The Castle of Belvoir as a tool for the management and colonization of a territory: the Castellany of Belvoir
The various transactions that appear in many deeds attest to the acquisition by the Hospitallers of villages and their land around Belvoir. Their distribution clearly shows a territorial grouping. The acquisition dates prove that the domain began forming well before the construction of the castle. No longer a mere border post, it appears as the center of an administrative and economic power, a central part of the management of a territory.

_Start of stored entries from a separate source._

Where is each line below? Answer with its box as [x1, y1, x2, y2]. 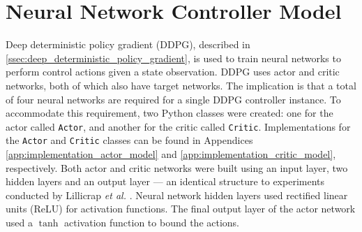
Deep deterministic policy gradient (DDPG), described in [6, 37, 250, 52]
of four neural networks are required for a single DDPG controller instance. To [6, 92, 341, 106]
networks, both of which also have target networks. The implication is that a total [6, 78, 356, 92]
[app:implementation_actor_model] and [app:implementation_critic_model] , [6, 147, 336, 161]
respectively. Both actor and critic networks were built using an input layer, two [6, 160, 348, 175]
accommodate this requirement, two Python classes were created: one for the [6, 106, 333, 120]
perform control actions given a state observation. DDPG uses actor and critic [6, 64, 340, 79]
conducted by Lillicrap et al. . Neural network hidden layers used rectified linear [6, 187, 348, 202]
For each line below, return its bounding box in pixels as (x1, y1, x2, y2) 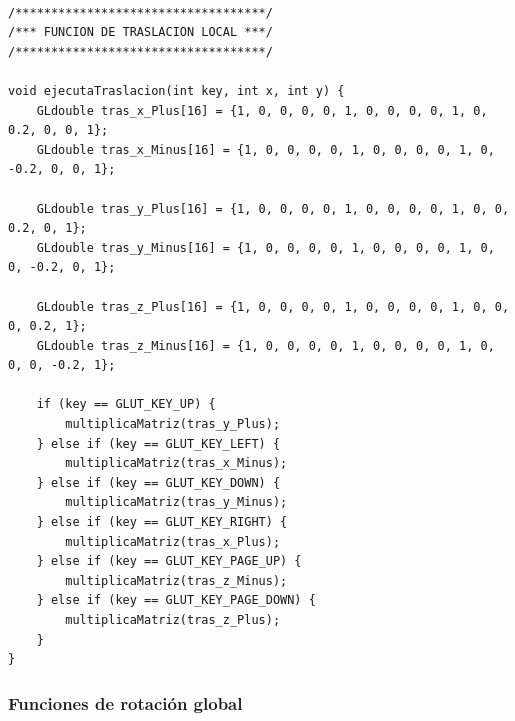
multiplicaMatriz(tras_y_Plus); (65, 417, 281, 432)
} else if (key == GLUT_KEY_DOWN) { (36, 475, 281, 490)
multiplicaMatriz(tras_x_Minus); (65, 456, 288, 471)
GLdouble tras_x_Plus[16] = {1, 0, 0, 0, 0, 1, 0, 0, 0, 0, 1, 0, (36, 103, 488, 118)
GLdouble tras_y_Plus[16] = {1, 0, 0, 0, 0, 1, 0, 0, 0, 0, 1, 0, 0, (36, 201, 510, 216)
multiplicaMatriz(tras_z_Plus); (65, 613, 281, 627)
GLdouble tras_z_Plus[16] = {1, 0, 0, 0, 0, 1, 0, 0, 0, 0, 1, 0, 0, (36, 299, 510, 314)
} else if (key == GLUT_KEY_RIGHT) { (36, 515, 288, 530)
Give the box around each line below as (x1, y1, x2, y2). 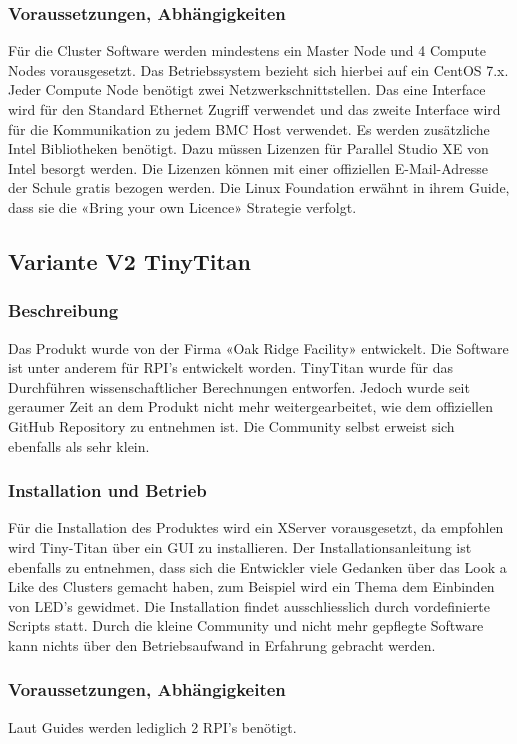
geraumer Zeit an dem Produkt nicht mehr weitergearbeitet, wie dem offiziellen (8, 396, 493, 417)
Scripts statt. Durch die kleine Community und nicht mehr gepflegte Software (8, 615, 484, 636)
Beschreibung (8, 298, 119, 323)
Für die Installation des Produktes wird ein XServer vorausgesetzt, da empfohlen (8, 517, 504, 538)
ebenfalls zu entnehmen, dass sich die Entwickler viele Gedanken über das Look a (8, 556, 507, 577)
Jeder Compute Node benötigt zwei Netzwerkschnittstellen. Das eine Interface (8, 79, 486, 100)
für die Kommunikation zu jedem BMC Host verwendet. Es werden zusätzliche (8, 118, 490, 139)
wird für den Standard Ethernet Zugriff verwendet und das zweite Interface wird (8, 99, 501, 119)
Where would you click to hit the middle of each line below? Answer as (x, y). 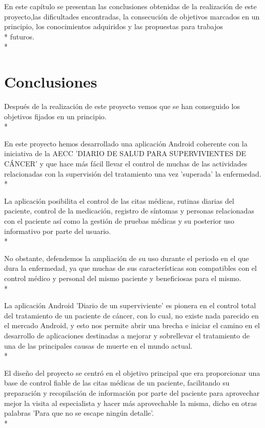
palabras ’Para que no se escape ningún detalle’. (79, 413)
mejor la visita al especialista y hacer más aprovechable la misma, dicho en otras (131, 403)
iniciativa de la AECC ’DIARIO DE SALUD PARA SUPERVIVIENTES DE (125, 153)
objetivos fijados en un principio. (55, 116)
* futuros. (19, 36)
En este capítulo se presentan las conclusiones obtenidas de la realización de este (130, 6)
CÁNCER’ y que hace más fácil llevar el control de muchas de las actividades (126, 164)
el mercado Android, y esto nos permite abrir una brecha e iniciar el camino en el (132, 325)
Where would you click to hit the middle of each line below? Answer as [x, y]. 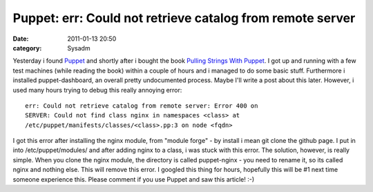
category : [27, 48]
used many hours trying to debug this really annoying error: [97, 90]
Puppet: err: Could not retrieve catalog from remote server [184, 18]
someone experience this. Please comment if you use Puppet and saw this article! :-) [134, 179]
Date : [21, 39]
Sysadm [79, 48]
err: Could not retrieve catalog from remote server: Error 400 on [142, 106]
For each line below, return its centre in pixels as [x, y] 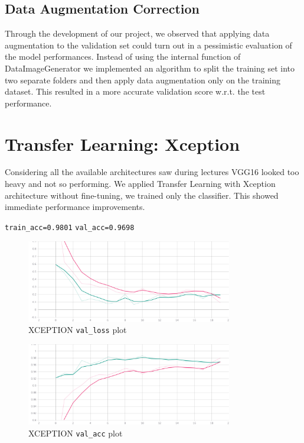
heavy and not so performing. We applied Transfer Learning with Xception [140, 184]
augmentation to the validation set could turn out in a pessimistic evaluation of [148, 45]
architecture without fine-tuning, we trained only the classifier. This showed [142, 195]
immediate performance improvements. [75, 207]
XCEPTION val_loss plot [78, 330]
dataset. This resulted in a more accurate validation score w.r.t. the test [135, 91]
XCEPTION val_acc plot [76, 433]
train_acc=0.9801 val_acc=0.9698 [70, 227]
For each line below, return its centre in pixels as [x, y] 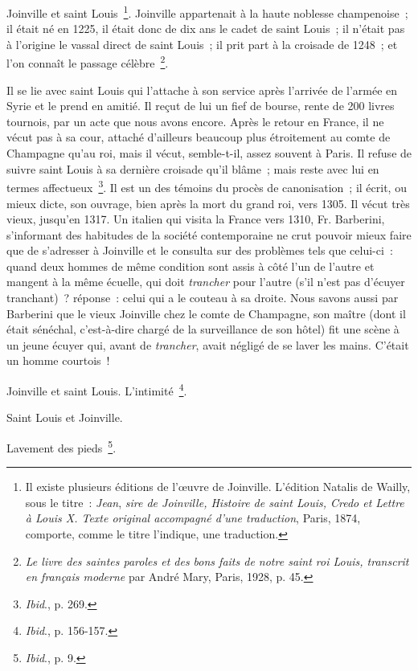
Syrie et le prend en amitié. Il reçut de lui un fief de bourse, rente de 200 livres [201, 106]
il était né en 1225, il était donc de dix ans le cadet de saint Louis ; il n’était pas [206, 29]
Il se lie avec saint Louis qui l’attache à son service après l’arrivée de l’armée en [202, 90]
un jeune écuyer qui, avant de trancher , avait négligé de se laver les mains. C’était [208, 344]
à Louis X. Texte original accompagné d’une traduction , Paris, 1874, [193, 518]
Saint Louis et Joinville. [65, 417]
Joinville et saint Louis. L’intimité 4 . [97, 389]
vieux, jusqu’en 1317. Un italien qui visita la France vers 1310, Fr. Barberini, [196, 219]
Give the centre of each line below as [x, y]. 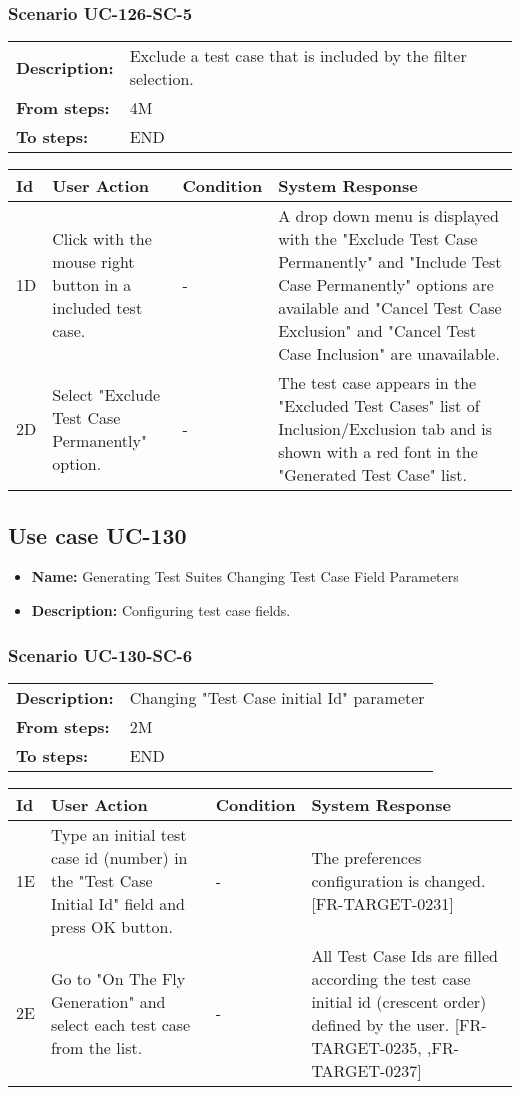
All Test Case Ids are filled [404, 955]
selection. [161, 79]
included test [97, 308]
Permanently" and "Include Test [390, 262]
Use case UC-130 [97, 534]
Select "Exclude [106, 394]
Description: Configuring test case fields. [161, 610]
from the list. [96, 1047]
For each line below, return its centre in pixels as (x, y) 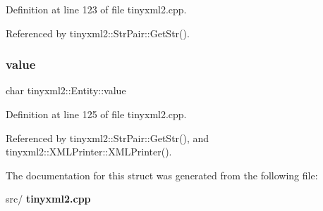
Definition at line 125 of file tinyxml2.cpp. (96, 114)
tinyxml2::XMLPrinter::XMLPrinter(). (89, 152)
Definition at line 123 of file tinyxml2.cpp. (96, 9)
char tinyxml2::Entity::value (66, 90)
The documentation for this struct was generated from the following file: (162, 175)
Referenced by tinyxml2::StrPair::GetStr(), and (108, 138)
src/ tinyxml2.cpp (48, 199)
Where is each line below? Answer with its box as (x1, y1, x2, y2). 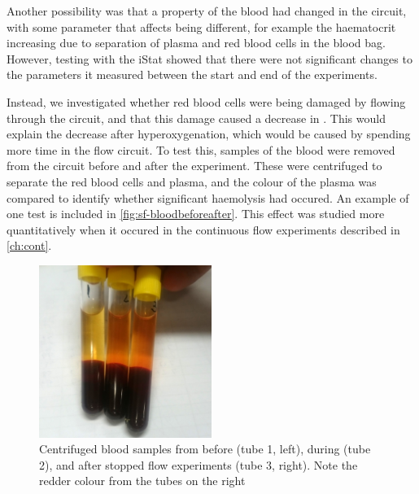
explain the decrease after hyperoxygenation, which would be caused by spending (7, 125, 411, 142)
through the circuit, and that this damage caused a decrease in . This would (7, 109, 386, 126)
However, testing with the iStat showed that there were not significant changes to (7, 50, 412, 67)
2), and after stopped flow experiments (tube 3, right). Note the (39, 456, 358, 473)
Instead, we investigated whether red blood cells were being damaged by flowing (7, 93, 406, 110)
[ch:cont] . (7, 237, 52, 254)
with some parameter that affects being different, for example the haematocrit (7, 18, 396, 35)
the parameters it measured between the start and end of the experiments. (7, 66, 378, 83)
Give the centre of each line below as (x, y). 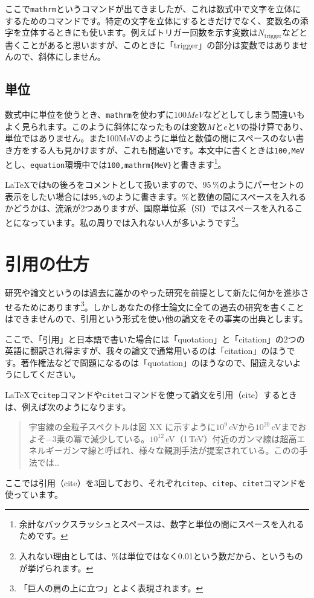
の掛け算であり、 (274, 126)
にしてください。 (47, 374)
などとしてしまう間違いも (254, 114)
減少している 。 (120, 438)
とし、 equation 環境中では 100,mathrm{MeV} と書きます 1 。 (116, 163)
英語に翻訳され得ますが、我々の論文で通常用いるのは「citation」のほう (146, 351)
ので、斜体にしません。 (59, 56)
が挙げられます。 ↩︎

Excavations in the castle have, for example, made it possible to discover a number of fragments of sugar molds40. The sugar cane plantations and production workshops being located not on the plateau but in the valley, the presence of these utensils in the castle can only be explained by their storage and their grouping in one place from which they could be dispatched to the production centers of the Belvoir castellany.
Conclusions
In the light of available written and archaeological sources, the functions of the Frankish castle in the Holy Land are more diversified and clearer. The castle is indeed a place of military assembly from which contingents are summoned to join the ost. It constitutes a place of refuge, it can be called to support sieges, or be the point of departure of a rescue army. These various events attest the punctuality of its strategic function. On the other hand, its occupants had to carry out the various daily tasks necessary for the good management of the domain placed under the dependence of the castle. If the study of the deeds of acquisition makes it possible to define the limits of this territory and the number of villages attached to it, it is more difficult to know its populations. As for Horvat Shema41, reoccupied during the Frankish period in the castellany of Safed, the village of Coquet, created in the second third of the twelfth century, must have welcomed a Christian population, probably a mixture of Eastern Christians and Frankish settlers.
Already carried out on the castle of Safed42, studies of a territory dependent on a castle clarify the importance of the economic role of these fortified centers in the Latin East.